The final rule will require existing powerplants to develop design and construction solutions to reduce the impact of large cooling-water intakes on local fish and other aquatic life, ranging from Chinook salmon to sea turtles.
Reed Super, principal and founder of the Super Law Group, which has represented several environmental groups in litigation with the EPA over the intake rule, told reporters on May 20 that, although the environmental groups, including Riverkeeper and the Sierra Club, were still reviewing the rule, “there is a very strong likelihood that we will be back to court on this. The rule doesn’t come close to doing what the Clean Water Act requires.”
Environmental advocates have been seeking a final rule on cooling-water intake structures at existing powerplants since the 1990s. Section 316(b) of the Clean Water Act requires that National Pollutant Discharge Elimination System (NPDES) permits for facilities with cooling-water intake structures ensure the location, design, construction and capacity of the structures reflect “the best technology available” to minimize harmful effects to the environment. A number of environmental groups believe the best technology available is closed-cycle cooling.
Many older plants suck in huge amounts of fish and other aquatic species when cooling-water intake structures draw in large amounts of water from nearby rivers, lakes, oceans and estuaries to absorb waste heat from the powerplants.
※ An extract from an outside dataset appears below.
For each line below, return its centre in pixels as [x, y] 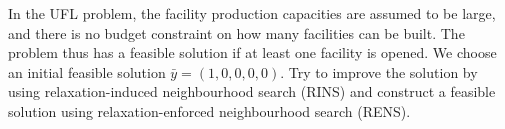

Riverkeeper estimates that U.S. powerplants draw in up to 100 trillion gallons of water a year through cooling-water intake structures, killing billions of fish and aquatic species during the process.
In 1991, EPA issued a rule that new powerplants should install closed-cycle systems, which recirculate cooling water in towers and reduce fish kills by about 95%, according to Riverkeeper. Most modern plants built since the 1991 rule use closed-cycle cooling towers.
The rule, which is required under the Clean Water Act and was released by EPA on May 19, applies to all existing power-generating facilities and existing manufacturing and industrial facilities that withdraw more than 2 million gallons a day of water from adjacent water bodies and use at last 25% of the water they withdraw exclusively for cooling purposes. EPA says the rule covers about 544 powerplants and 521 factories in the U.S.
The requirements will be implemented through NPDES permits and, ultimately, will leave the final decision on which technologies to use to reduce fish impingement and entrainment to either the owners or operators of the individual facilities or state authorities.
Facilities that withdraw at least 125 million gallons a day are required to conduct studies to help the local permitting authority to determine what site-specific solutions will be required.
And new units on existing plants will be required to reduce the intake flow to a level similar to a closed-cycle, recirculation system, using either a closed system or other design changes to get to the equivalent reduction associated with closed-cycle cooling.
Industry groups said the final rule offers the power industry the flexibility it needs to develop solutions based on specific site needs and concerns.
Tom Kuhn, president of Edison Electric Institute, said in a statement, “Based upon our initial review of the rule, we are pleased that EPA has avoided imposing a categorical one-size-fits-all approach to compliance; has embraced significant elements of flexibility; and has acknowledged the importance of weighing costs with environmental protection.” Still, there remain significant operational and compliance challenges, he noted.
But environmental groups expressed outrage over the rule. “What the EPA has done is punted [the issue] back to the states … and codified the practice that has not worked all of these years,” Super said.